REQUIREMENT →
All lines from the one that mentions "at His Arrest Biden Downplays Pentagon" through the last of the entries below must be copied exactly, with both ends kept.

Entries taken from a collection →
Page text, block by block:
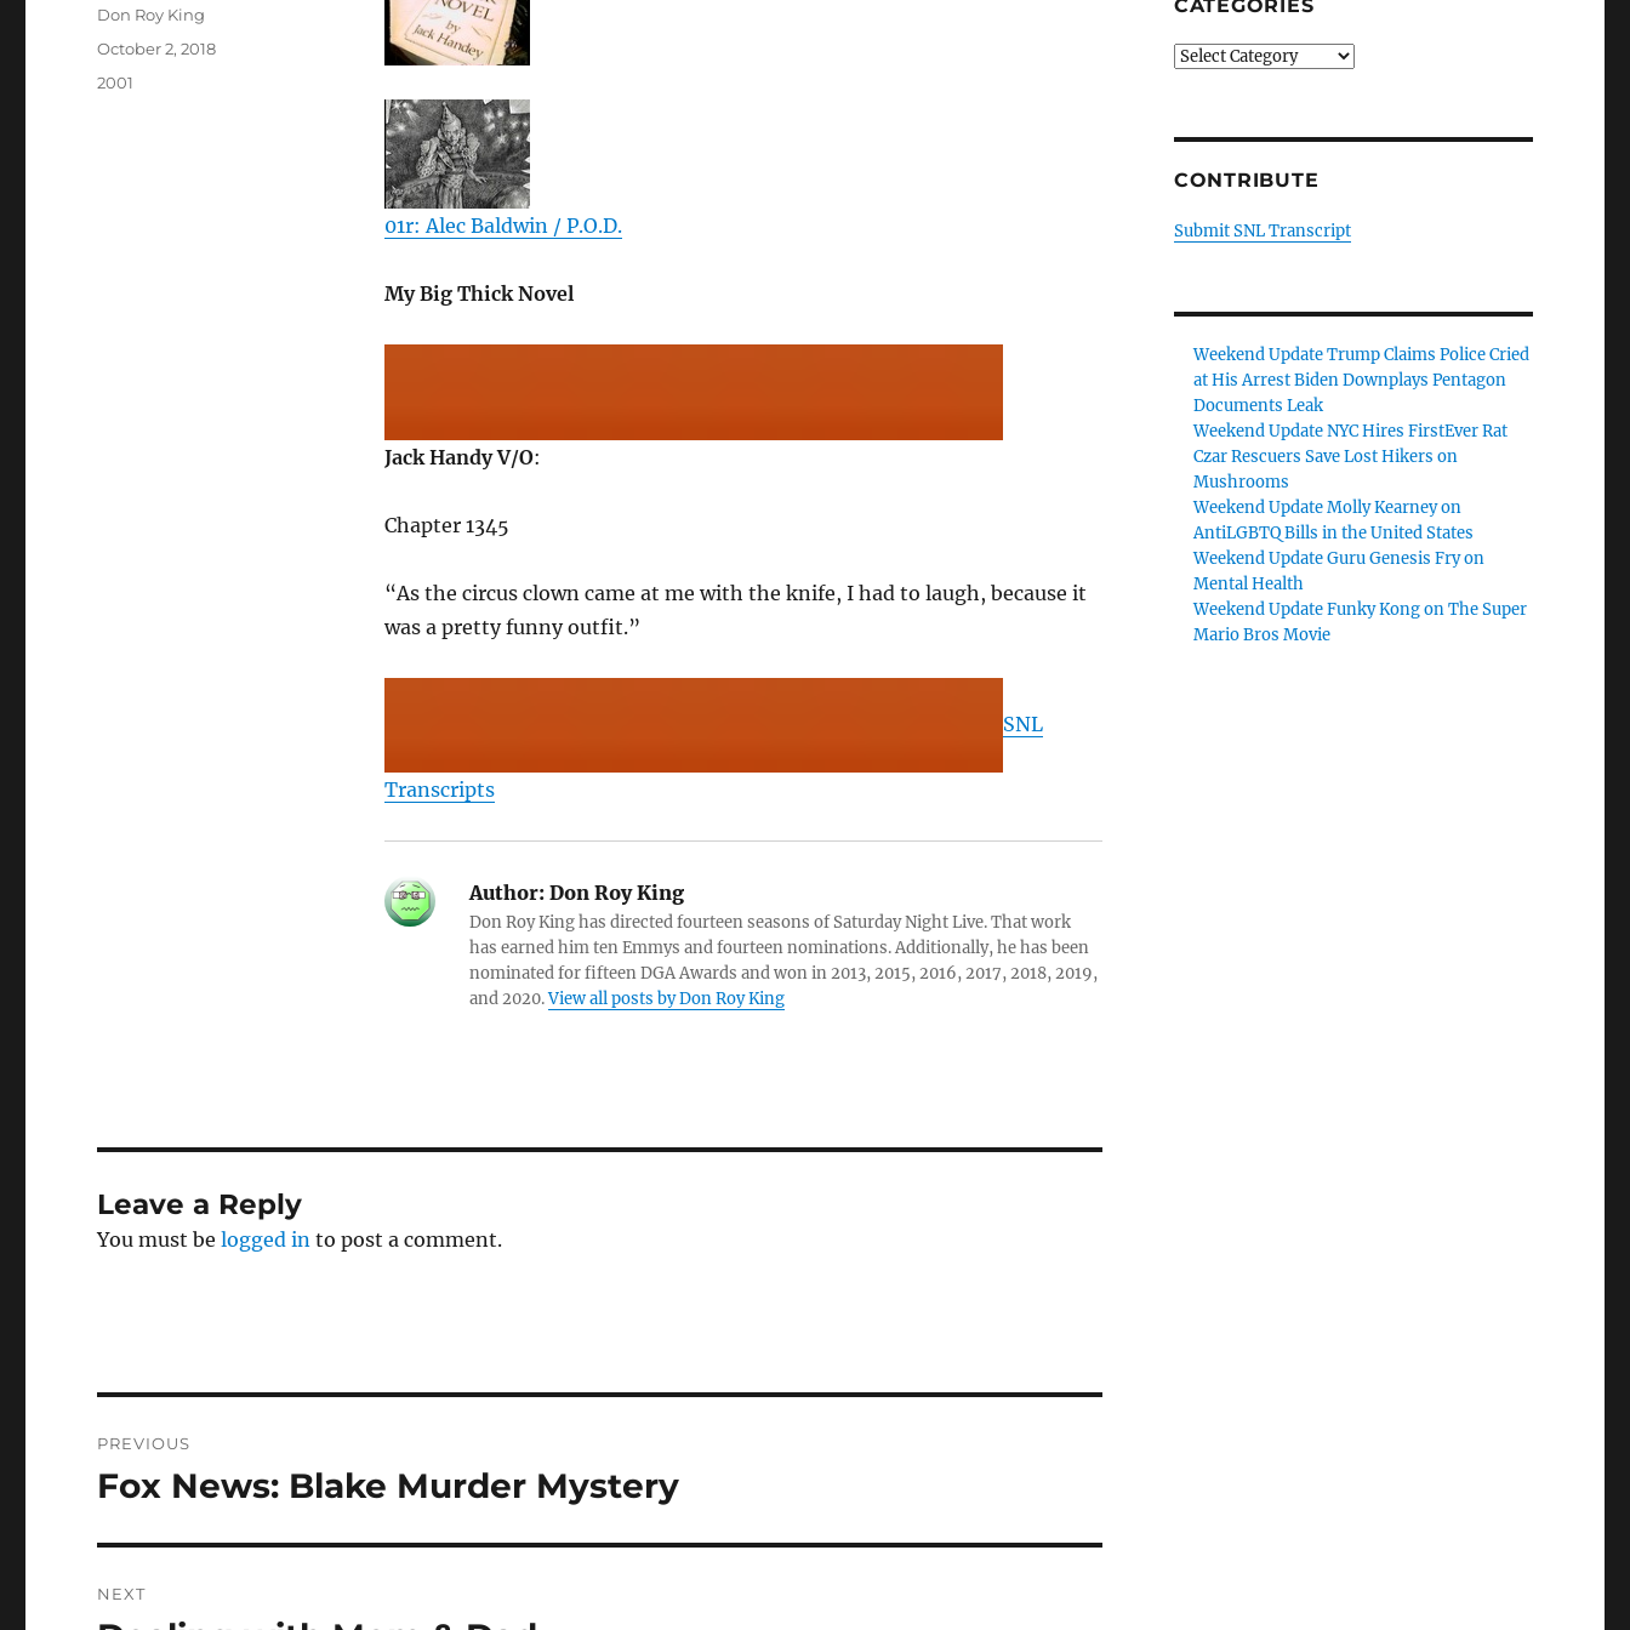
01r: Alec Baldwin / P.O.D.
My Big Thick Novel
Jack Handy V/O:
Chapter 1345
“As the circus clown came at me with the knife, I had to laugh, because it
was a pretty funny outfit.”
SNL
Transcripts
Author:Don Roy King
Don Roy King has directed fourteen seasons of Saturday Night Live. That work
has earned him ten Emmys and fourteen nominations. Additionally, he has been
nominated for fifteen DGA Awards and won in 2013, 2015, 2016, 2017, 2018, 2019,
and 2020.View all posts by Don Roy King
Author
Don Roy King
Posted
October 2, 2018
Categories
2001
Leave a Reply
You must belogged in to post a comment.
navigation
PREVIOUS
Previous
Fox News: Blake Murder Mystery
NEXT
CATEGORIES
Categories
CONTRIBUTE
Submit SNL Transcript
Weekend Update Trump Claims Police Cried
at His Arrest Biden Downplays Pentagon
Documents Leak
Weekend Update NYC Hires FirstEver Rat
Czar Rescuers Save Lost Hikers on
Mushrooms
Weekend Update Molly Kearney on
AntiLGBTQ Bills in the United States
Weekend Update Guru Genesis Fry on
Mental Health
Weekend Update Funky Kong on The Super
Mario Bros Movie

SOLUTION TO THIS TASK →
at His Arrest Biden Downplays Pentagon
Documents Leak
Weekend Update NYC Hires FirstEver Rat
Czar Rescuers Save Lost Hikers on
Mushrooms
Weekend Update Molly Kearney on
AntiLGBTQ Bills in the United States
Weekend Update Guru Genesis Fry on
Mental Health
Weekend Update Funky Kong on The Super
Mario Bros Movie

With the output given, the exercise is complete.